El resto del día lo pasó bastante alicaída y, hacer comprender a sus padres que la razón no era que se encontrara mal, se le hizo verdaderamente complicado. No querían creerle y eso le molestaba, aquel día más que de costumbre. No iba a negar que estaba contrariada e irascible y que aquello no era culpa de nadie, pero había momentos en los que se sentía enjaulada y asfixiada; y ese empeño de sus padres por tenerla bajo control no hacía sino incrementar dicho malestar.

Sí, era indiscutible que ellos también sufrían su enfermedad, sin embargo, parecían incapaces de comprender que para ella suponía un gran esfuerzo no desmoronarse cada vez que atravesaba las puertas de un hospital. Se le hacía un mundo mostrarse despreocupada y positiva las veinticuatro horas el día, porque la realidad, la única e indiscutible realidad, era que tenía miedo; muchísimo miedo. Y este incrementaba sobremanera cuando volvía a ver una aguja pinchando su brazo. Obviando, además, la congoja de tener que esperar unos días hasta conocer el resultado de cada una de las pruebas a las que se sometía.
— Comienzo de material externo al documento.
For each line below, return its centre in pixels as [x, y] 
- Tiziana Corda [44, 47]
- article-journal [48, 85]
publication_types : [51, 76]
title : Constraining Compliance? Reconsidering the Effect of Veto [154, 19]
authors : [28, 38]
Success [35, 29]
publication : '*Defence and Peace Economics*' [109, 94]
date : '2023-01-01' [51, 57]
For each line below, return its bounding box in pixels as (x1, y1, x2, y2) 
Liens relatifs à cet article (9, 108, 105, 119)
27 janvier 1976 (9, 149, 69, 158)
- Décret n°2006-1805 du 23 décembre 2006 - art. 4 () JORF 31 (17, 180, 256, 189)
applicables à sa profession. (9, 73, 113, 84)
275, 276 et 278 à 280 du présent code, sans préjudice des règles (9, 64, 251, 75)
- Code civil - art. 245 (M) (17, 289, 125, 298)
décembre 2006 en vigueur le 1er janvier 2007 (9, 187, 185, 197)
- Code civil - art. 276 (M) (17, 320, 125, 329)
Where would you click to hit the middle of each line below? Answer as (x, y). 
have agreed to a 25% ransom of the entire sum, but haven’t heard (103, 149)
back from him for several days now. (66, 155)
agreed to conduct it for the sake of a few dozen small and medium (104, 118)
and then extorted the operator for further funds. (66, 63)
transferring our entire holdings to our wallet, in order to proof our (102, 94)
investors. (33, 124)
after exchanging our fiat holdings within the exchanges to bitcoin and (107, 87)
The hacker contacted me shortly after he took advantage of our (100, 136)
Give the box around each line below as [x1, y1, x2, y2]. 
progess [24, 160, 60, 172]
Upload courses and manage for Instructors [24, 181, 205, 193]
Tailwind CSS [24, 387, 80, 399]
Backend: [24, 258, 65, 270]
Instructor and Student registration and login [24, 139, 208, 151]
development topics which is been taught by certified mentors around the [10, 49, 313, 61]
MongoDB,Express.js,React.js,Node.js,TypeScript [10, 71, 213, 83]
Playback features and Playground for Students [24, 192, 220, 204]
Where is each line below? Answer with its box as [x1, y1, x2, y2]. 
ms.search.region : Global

Quizá debía hablar con sus padres y explicarles cómo se sentía y lo que le suponía todo aquello. Pero pensar en hacerlo le hacía considerarse una egoísta, pues era más que consciente del sufrimiento y preocupación que ambos albergaban en su interior. No tenía más que mirar sus ojeras, enmascaradas tras una alegría forzada, para entender lo duro que les resultaba también a ellos.

Pensarlo le hizo enfadarse con todo y con todos. Aunque, sobre todo, se enfadó consigo misma. A veces se odiaba por el dolor que estaba causando a su alrededor ya que, por mucho que quisiera ocultar su estado, cada uno de los que vivían en esa casa era conocedor de la realidad que impregnaba aquellas paredes. No por nada estaba encerrada en una habitación que podría ser la envidia de cualquier persona de su edad. Bien era cierto que tenía de todo —muchísimo más de lo necesario—, pero cada cosa que encontraba le recordaba que estaba ahí solo porque ella también tenía que permanecer en aquel lugar: una cárcel de oro para un pájaro que ya nunca más podría volar.
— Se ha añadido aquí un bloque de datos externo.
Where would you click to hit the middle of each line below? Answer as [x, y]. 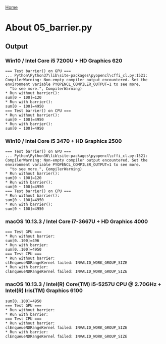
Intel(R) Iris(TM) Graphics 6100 [44, 291]
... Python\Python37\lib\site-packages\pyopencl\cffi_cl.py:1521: [76, 75]
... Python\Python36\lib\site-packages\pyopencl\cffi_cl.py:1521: [76, 156]
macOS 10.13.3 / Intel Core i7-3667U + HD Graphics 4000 [77, 221]
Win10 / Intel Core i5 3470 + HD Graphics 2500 [64, 141]
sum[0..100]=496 [22, 241]
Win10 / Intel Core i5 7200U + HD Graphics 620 [64, 61]
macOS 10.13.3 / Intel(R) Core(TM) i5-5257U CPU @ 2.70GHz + [83, 284]
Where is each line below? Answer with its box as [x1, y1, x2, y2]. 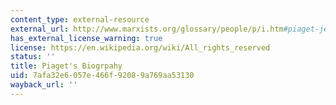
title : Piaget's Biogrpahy [10, 61, 123, 71]
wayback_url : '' [10, 80, 78, 90]
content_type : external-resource [10, 14, 150, 25]
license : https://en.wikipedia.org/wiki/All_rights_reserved [10, 42, 271, 53]
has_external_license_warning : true [10, 33, 163, 43]
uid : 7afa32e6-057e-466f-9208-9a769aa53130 [10, 71, 195, 81]
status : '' [10, 52, 56, 62]
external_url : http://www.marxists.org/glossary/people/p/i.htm [10, 24, 284, 34]
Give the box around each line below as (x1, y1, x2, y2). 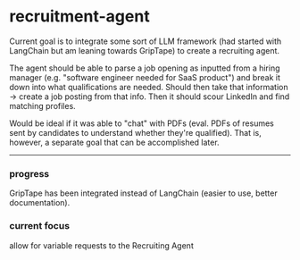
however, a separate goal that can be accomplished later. (9, 137, 221, 147)
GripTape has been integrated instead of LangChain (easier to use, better (9, 188, 279, 198)
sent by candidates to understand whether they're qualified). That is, (9, 127, 262, 138)
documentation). (9, 197, 71, 208)
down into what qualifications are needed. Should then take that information (9, 81, 288, 92)
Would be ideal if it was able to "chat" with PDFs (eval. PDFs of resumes (9, 118, 275, 129)
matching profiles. (9, 100, 76, 111)
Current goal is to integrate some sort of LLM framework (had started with (9, 36, 282, 46)
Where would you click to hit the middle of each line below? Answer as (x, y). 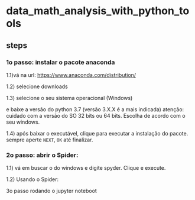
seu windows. (23, 122)
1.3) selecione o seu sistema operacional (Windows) (69, 98)
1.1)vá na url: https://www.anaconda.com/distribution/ (71, 75)
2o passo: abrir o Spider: (42, 155)
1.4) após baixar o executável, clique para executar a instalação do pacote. (97, 133)
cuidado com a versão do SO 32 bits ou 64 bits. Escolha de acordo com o (96, 115)
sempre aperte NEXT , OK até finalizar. (50, 140)
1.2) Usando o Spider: (32, 179)
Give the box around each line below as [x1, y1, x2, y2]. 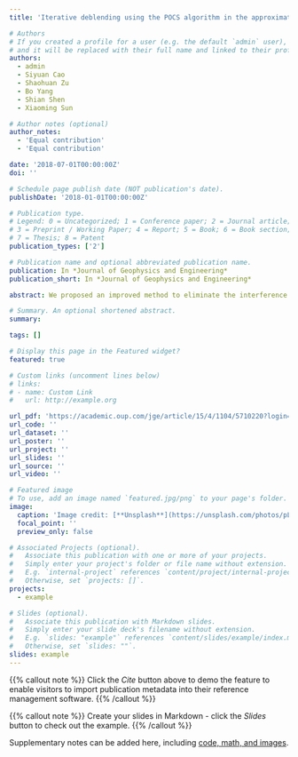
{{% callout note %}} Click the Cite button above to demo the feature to [9, 674, 271, 685]
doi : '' [9, 168, 38, 178]
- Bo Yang [17, 86, 53, 96]
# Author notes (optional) [9, 119, 109, 129]
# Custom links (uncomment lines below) [9, 371, 161, 380]
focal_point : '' [17, 519, 77, 528]
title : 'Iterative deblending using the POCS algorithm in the [9, 12, 248, 22]
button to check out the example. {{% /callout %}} [9, 720, 192, 730]
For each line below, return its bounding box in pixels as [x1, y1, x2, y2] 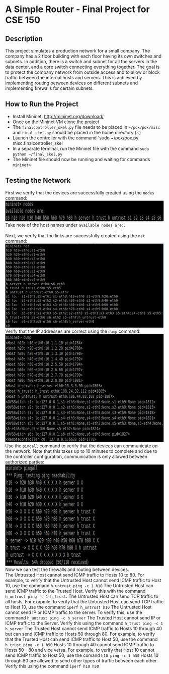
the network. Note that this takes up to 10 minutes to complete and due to [5, 448, 157, 454]
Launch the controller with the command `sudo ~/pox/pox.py [12, 135, 139, 141]
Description [5, 34, 43, 43]
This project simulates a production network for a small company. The [5, 48, 150, 54]
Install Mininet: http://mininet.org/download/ [12, 113, 104, 119]
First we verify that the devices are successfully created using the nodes [5, 189, 154, 195]
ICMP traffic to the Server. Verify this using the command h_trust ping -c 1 [5, 620, 163, 627]
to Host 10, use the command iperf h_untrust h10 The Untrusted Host [5, 604, 152, 610]
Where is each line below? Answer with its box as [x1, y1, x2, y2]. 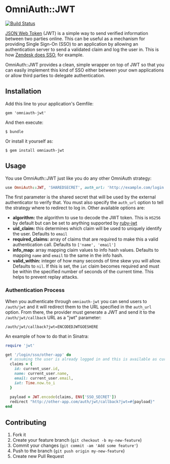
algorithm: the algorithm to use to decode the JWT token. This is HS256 [12, 215, 161, 221]
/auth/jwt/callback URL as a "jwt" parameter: [5, 314, 102, 320]
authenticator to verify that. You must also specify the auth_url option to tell [5, 200, 163, 206]
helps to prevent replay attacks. [12, 274, 79, 280]
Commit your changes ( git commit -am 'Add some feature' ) [12, 442, 138, 448]
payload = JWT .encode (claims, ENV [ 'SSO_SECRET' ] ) [10, 394, 116, 400]
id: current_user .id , [14, 367, 60, 372]
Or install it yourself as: [5, 138, 53, 144]
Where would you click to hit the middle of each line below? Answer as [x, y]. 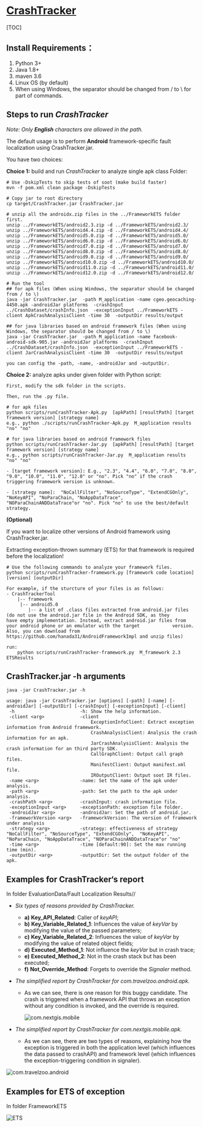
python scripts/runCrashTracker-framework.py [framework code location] [100, 573]
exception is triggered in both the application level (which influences [110, 1048]
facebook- [165, 337]
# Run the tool [26, 284]
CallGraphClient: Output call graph [137, 754]
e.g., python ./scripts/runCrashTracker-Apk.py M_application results [99, 423]
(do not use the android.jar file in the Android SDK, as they [88, 615]
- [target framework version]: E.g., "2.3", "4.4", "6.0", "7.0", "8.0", [102, 471]

Y vio entonces, dando un rodeo por el cuarto, una máquina blanca que desentonaba con toda la decoración. Se hallaba acoplada a su cama, apagada, silente… Aunque hacía muy poco tiempo se mantenía encendida, día y noche, y con ese pitido agudo que se le antojaba espeluznante.

Lloró, no pudo evitarlo.

No quería estar otra vez en esa situación, no quería sentir de nuevo cómo se le escapaba la vida y tener la sensación de ingravidez e inexistencia. No quería volver a escuchar el llanto de su familia, ahogado y oculto al otro lado de la puerta. No quería estar de nuevo enchufada a esa máquina blanca y ruidosa que tanta rabia e impotencia despertaba en ella.